Hier findet ihr mein "Erklär-Video" dazu.

Viel Freude bei der Lektüre

Herzlichst eure Eka

 

 

03.07.2019

Das Meer hat gekotzt!

Expertenrunde im Nationalparkhaus Husum

"Das Meer hat gekotzt."

So beschrieb Jennifer Timrott ihren Einstieg in die Thematik der Plastikvermüllung der Meere, was zur Gründung des Vereins Küste gegen Plastik e.V. geführt und woraus sich mittlerweile die App Replace Plastic entwickelt hat.

Nachdem Sturm Xaver auf der Insel Hallig Hooge gewütet hatte, ging Jennifer an den Strand und war erstaunt über die Massen an Plastikmüll, der dort angespült wurden. Seither hat sie immer wieder Müll an den Stränden gefunden.
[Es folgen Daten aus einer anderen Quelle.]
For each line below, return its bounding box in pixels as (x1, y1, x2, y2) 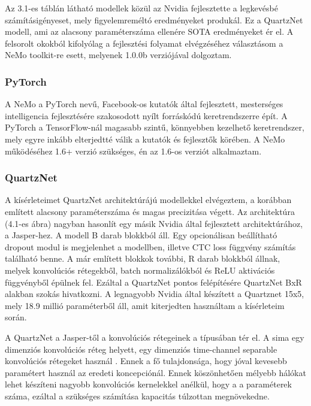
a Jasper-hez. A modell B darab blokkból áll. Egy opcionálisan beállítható (5, 229, 277, 241)
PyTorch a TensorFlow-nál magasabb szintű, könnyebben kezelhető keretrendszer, (5, 121, 304, 134)
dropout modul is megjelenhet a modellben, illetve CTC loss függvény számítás (5, 240, 296, 253)
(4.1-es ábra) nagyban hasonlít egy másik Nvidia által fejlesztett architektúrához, (5, 217, 303, 229)
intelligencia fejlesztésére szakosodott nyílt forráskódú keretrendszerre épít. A (5, 109, 288, 122)
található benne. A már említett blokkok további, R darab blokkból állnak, (5, 252, 280, 265)
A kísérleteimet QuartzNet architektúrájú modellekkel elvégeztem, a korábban (5, 193, 292, 206)
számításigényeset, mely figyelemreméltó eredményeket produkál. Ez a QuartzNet (5, 13, 303, 26)
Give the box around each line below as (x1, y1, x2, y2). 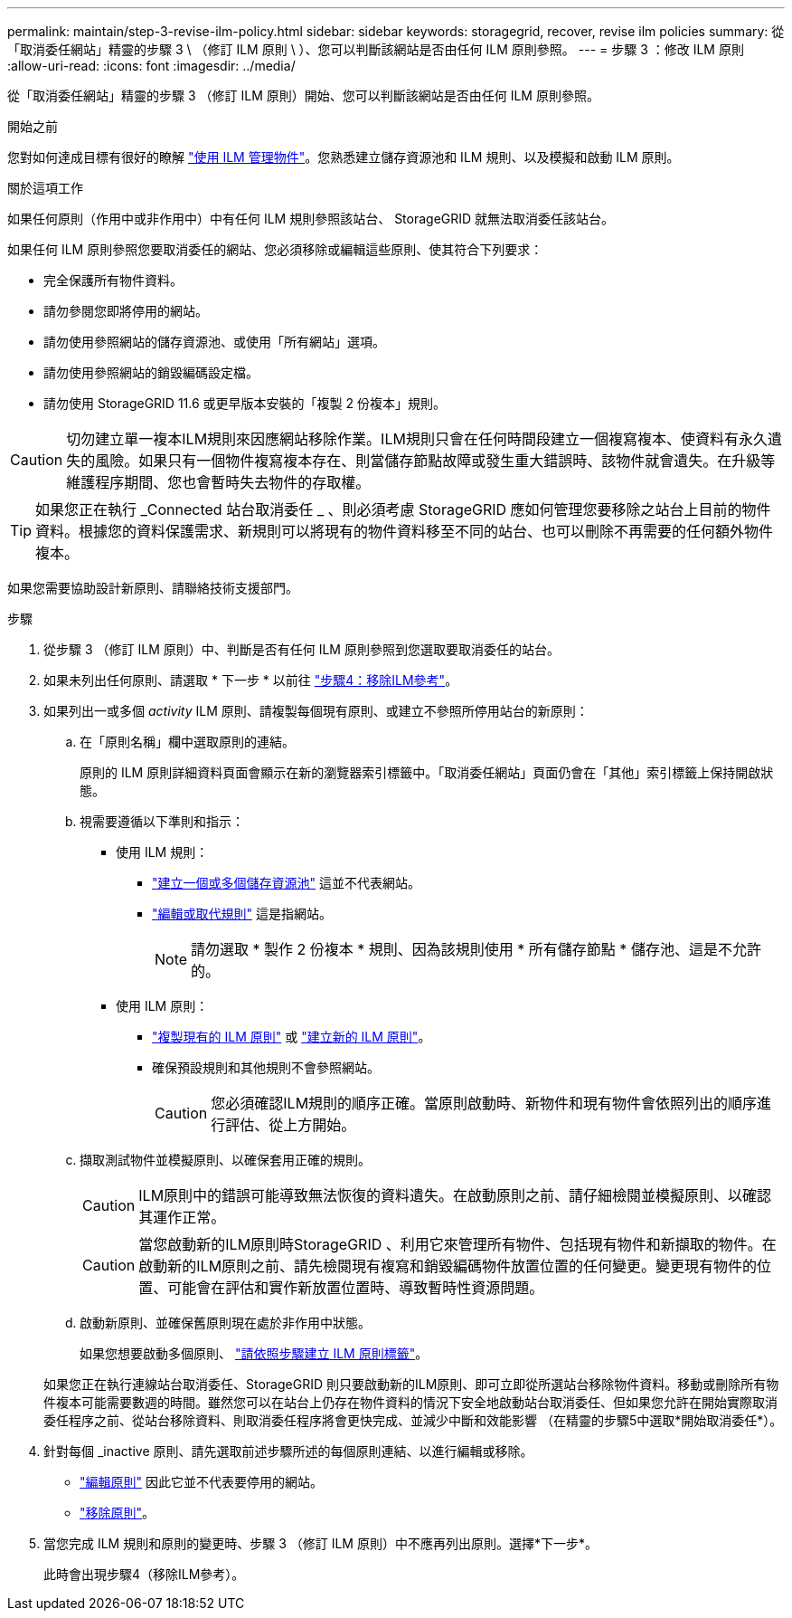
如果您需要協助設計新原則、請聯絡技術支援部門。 (7, 580, 298, 595)
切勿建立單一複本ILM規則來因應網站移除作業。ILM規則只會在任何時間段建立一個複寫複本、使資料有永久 (66, 430, 768, 448)
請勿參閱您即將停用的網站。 (43, 303, 208, 319)
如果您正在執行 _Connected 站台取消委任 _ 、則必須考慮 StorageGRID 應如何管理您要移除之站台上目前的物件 (35, 500, 771, 519)
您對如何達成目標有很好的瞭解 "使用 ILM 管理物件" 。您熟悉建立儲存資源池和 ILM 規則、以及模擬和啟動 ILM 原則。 (7, 149, 680, 165)
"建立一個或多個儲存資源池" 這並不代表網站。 (152, 875, 420, 890)
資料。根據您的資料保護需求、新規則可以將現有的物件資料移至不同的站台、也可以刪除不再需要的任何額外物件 (35, 522, 774, 540)
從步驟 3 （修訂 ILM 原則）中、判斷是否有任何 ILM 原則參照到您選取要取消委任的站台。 (43, 642, 560, 657)
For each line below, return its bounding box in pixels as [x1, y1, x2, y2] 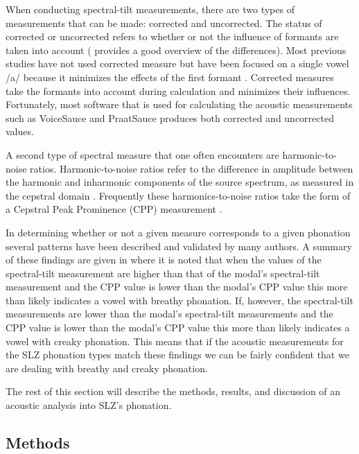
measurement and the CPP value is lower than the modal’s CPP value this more [6, 279, 348, 294]
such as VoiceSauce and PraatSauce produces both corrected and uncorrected [6, 110, 334, 125]
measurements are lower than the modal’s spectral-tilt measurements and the [6, 306, 333, 321]
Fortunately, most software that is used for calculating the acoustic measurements [6, 97, 353, 112]
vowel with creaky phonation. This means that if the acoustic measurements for [6, 333, 344, 348]
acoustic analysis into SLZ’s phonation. [6, 398, 172, 412]
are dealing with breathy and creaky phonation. [6, 360, 208, 375]
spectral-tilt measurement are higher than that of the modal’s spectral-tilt [6, 265, 320, 280]
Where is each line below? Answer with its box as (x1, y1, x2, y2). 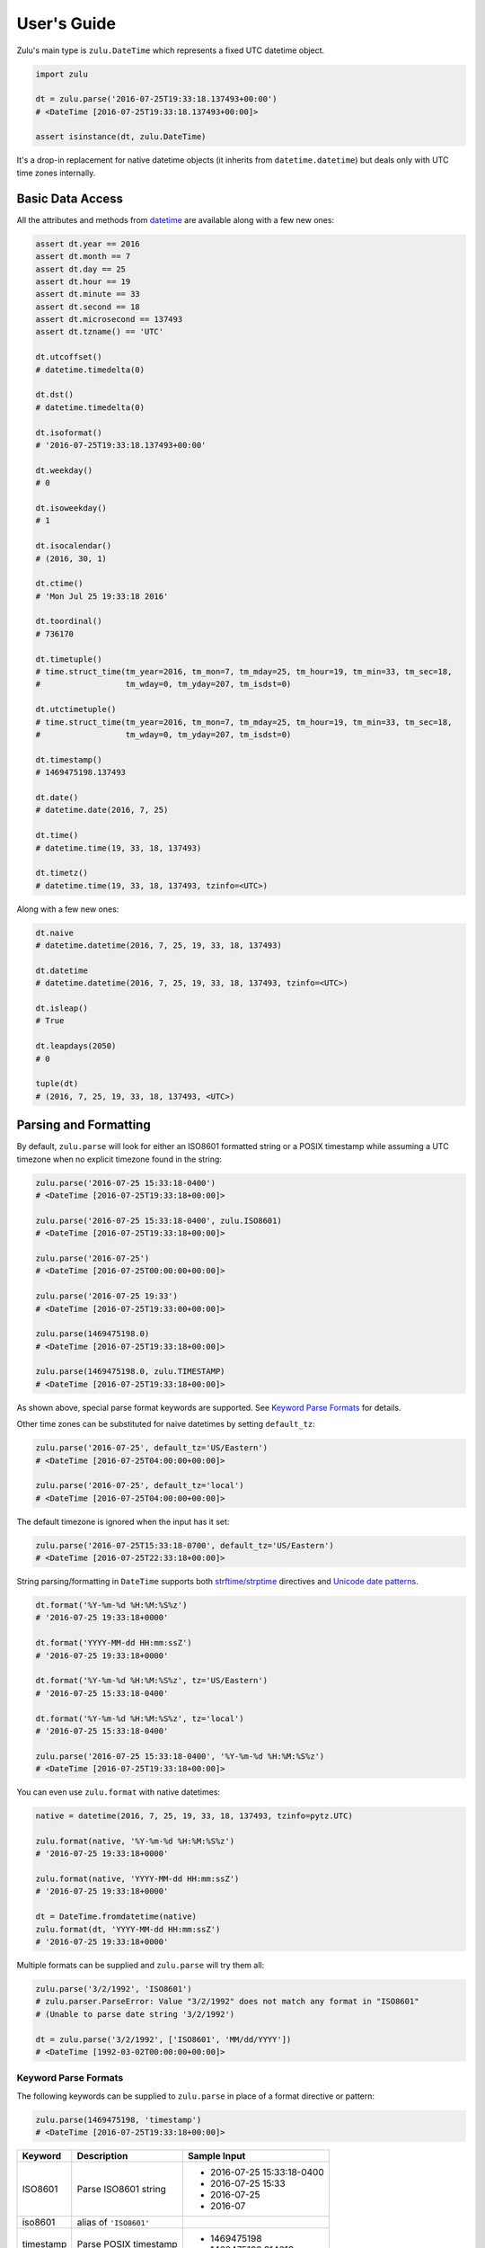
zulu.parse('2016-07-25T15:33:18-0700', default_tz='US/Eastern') (35, 1540, 334, 1550)
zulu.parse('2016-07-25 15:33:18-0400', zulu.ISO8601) (35, 1215, 282, 1226)
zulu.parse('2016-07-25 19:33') (35, 1291, 179, 1301)
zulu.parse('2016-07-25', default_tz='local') (35, 1480, 244, 1491)
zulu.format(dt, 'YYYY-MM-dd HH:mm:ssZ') (35, 1924, 221, 1934)
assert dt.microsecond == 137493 (35, 315, 183, 325)
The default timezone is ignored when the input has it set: (16, 1516, 230, 1527)
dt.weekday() (35, 465, 93, 476)
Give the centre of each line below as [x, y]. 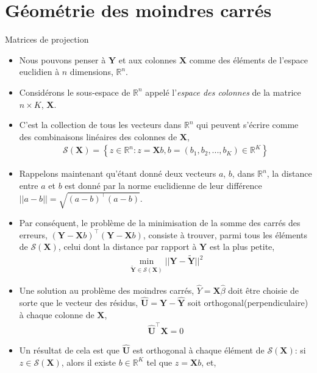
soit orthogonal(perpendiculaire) [248, 302]
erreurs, [33, 234]
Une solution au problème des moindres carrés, [107, 290]
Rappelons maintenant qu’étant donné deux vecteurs [118, 173]
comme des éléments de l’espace [249, 59]
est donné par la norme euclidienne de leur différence [163, 185]
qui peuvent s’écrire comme [248, 125]
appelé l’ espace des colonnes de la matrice [223, 92]
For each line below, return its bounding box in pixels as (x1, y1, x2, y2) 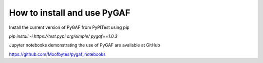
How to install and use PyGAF (9, 7, 131, 18)
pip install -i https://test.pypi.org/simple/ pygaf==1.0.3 (9, 33, 118, 39)
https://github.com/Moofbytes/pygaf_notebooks (9, 51, 106, 57)
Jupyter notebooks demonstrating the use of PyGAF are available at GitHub (9, 42, 160, 48)
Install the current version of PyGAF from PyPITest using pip (9, 24, 130, 30)
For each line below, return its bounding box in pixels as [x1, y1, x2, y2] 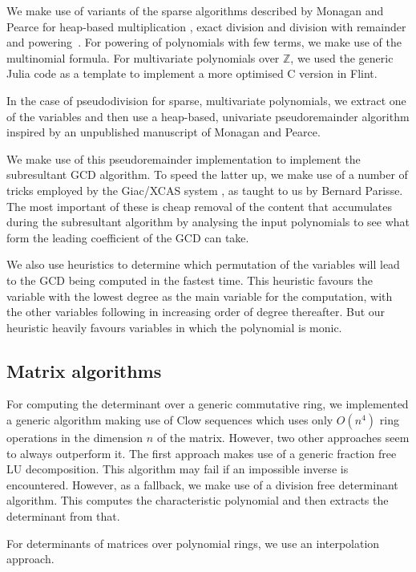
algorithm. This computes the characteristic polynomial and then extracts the [6, 492, 389, 509]
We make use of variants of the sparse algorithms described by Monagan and [6, 2, 384, 18]
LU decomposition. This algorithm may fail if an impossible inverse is [6, 460, 349, 477]
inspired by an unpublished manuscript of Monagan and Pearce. [6, 124, 321, 140]
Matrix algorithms [6, 358, 162, 383]
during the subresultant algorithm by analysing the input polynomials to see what [6, 213, 410, 230]
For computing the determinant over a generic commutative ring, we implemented [6, 396, 409, 412]
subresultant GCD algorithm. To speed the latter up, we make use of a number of [6, 166, 408, 183]
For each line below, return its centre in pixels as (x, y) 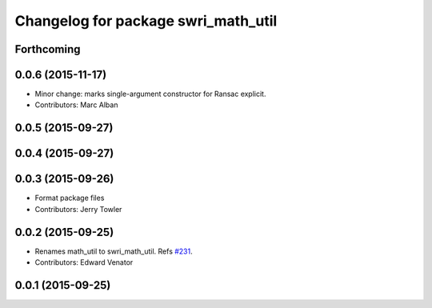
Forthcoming (48, 49)
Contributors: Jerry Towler (78, 209)
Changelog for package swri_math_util (146, 21)
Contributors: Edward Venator (84, 262)
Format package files (70, 198)
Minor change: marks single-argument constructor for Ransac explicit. (150, 94)
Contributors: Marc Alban (76, 105)
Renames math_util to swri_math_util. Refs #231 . (114, 251)
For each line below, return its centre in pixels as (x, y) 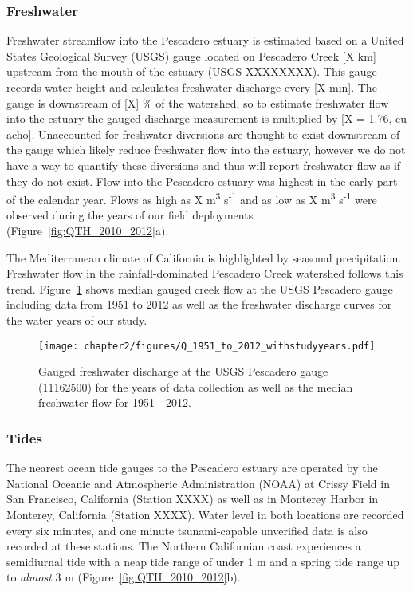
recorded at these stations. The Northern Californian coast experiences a (184, 546)
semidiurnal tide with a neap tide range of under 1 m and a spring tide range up (203, 561)
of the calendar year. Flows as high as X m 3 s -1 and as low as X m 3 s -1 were (192, 198)
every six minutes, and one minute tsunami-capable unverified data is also (187, 530)
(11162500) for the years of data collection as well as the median (196, 386)
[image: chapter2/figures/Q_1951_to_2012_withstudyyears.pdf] (207, 346)
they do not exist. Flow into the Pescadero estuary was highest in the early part (202, 181)
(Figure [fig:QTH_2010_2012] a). (88, 230)
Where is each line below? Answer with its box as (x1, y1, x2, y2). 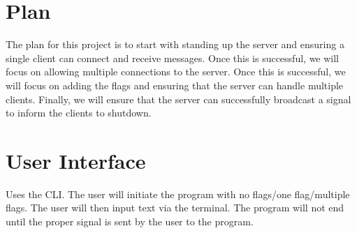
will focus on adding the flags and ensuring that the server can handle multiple (6, 77, 344, 92)
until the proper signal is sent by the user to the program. (6, 214, 254, 228)
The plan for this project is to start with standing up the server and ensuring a (6, 37, 344, 52)
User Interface (6, 146, 146, 174)
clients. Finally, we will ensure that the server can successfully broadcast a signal (6, 91, 351, 106)
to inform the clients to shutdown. (6, 105, 152, 120)
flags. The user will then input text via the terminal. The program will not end (6, 200, 344, 215)
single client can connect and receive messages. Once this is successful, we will (6, 50, 340, 65)
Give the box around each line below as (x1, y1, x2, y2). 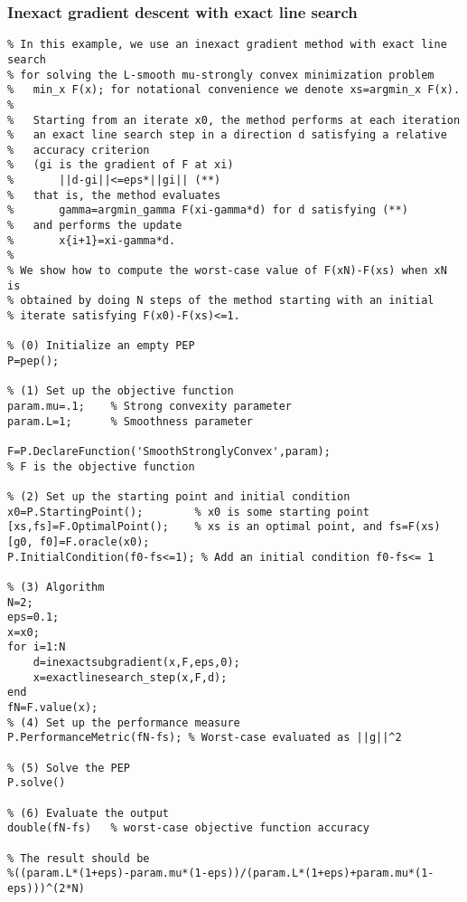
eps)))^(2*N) (7, 881, 85, 895)
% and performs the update (7, 219, 182, 233)
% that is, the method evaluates (7, 188, 221, 202)
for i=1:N (7, 641, 66, 654)
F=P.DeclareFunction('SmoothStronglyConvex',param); (7, 444, 331, 458)
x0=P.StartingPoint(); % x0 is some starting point (7, 505, 369, 518)
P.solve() (7, 776, 66, 790)
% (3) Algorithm (7, 580, 105, 593)
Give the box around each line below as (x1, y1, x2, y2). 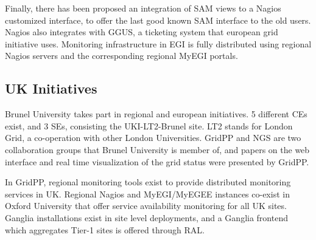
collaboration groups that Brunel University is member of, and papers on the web (5, 143, 310, 156)
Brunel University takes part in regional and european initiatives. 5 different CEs (5, 108, 307, 120)
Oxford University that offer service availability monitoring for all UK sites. (5, 199, 287, 212)
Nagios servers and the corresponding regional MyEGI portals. (5, 49, 238, 62)
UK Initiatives (5, 79, 97, 98)
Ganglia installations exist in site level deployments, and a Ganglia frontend (5, 211, 288, 224)
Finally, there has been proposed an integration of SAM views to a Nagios (5, 2, 281, 14)
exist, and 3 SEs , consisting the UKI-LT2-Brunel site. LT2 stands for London (5, 119, 293, 132)
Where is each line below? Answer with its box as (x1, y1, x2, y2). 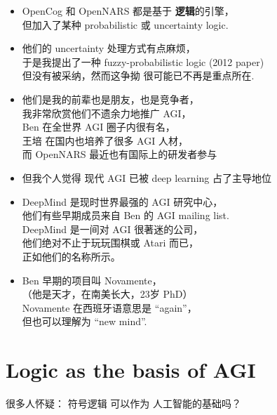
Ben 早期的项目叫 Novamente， (22, 272, 162, 287)
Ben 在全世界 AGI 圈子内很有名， (22, 119, 175, 134)
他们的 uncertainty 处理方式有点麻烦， (22, 41, 196, 55)
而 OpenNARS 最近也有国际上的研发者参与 (22, 147, 217, 162)
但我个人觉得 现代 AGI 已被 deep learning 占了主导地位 (22, 170, 271, 185)
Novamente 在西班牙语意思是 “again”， (22, 300, 197, 315)
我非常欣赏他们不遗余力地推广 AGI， (22, 105, 191, 120)
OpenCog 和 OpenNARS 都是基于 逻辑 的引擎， (22, 4, 234, 18)

Einige Beispiele dieser Funde sehen Sie hier als Bilder angehängt.

Was auffällt: das Mindesthaltbarkeitsdatum geht sogar bis in die 70er Jahre zurück und trotzdem sind die Teile noch gut erkennbar, teilweise nur wenig beschädigt. Das muss uns zu denken geben!

Ebenso macht der Umstand nachdenklich, dass mittlerweile bereits in den Mägen hunderter Meerestierarten Plastik gefunden wurde und dass der Eissturmvogel schon jetzt durchschnittlich 40 Plastikteile in seinem Magen hat. Bilder dazu finden Sie ebenfalls angehängt.

Zum Vergleich, wie das Verhältnis von 40 Plastikteilen im Magen des Eissturmvogels zum menschlichen Magen aussieht, sehen Sie zudem ein Bild angehängt, auf dem ich einen Beutel mit Plastikmüll halte. Das sind die 40 Plastikteile des Eissturmvogels, auf unsere Körpergröße hochgerechnet.

→ Eine ziemlich große Menge, die unseren Magen aufblähen lassen würde, die wir aber nicht ausscheiden könnten und die zur Folge hätte, dass wir mit vollem Magen verhungern würden.

So ergeht es den Eissturmvögeln.

Nils Guse und sein Kollege Stefan Weiel der Christian-Albrechts-Universität zu Kiel, die sich bereits seit vielen Jahren mit dieser Thematik auseinandersetzen, brachten diese Zahlen mit Besorgnis vor.

Auch die Auswirkungen auf das Weltnaturerbe Wattenmeer blieb nicht unerwähnt und weiter auch die Problematik des durch den Klimawandel ansteigenden Meeresspiegels, der laut Harald Förster von der Wattenmeerschutzstation und Hans-Ulrich Rösner vom WWF Deutschland in 2100 bereits 100m über dem heutigen liegen wird.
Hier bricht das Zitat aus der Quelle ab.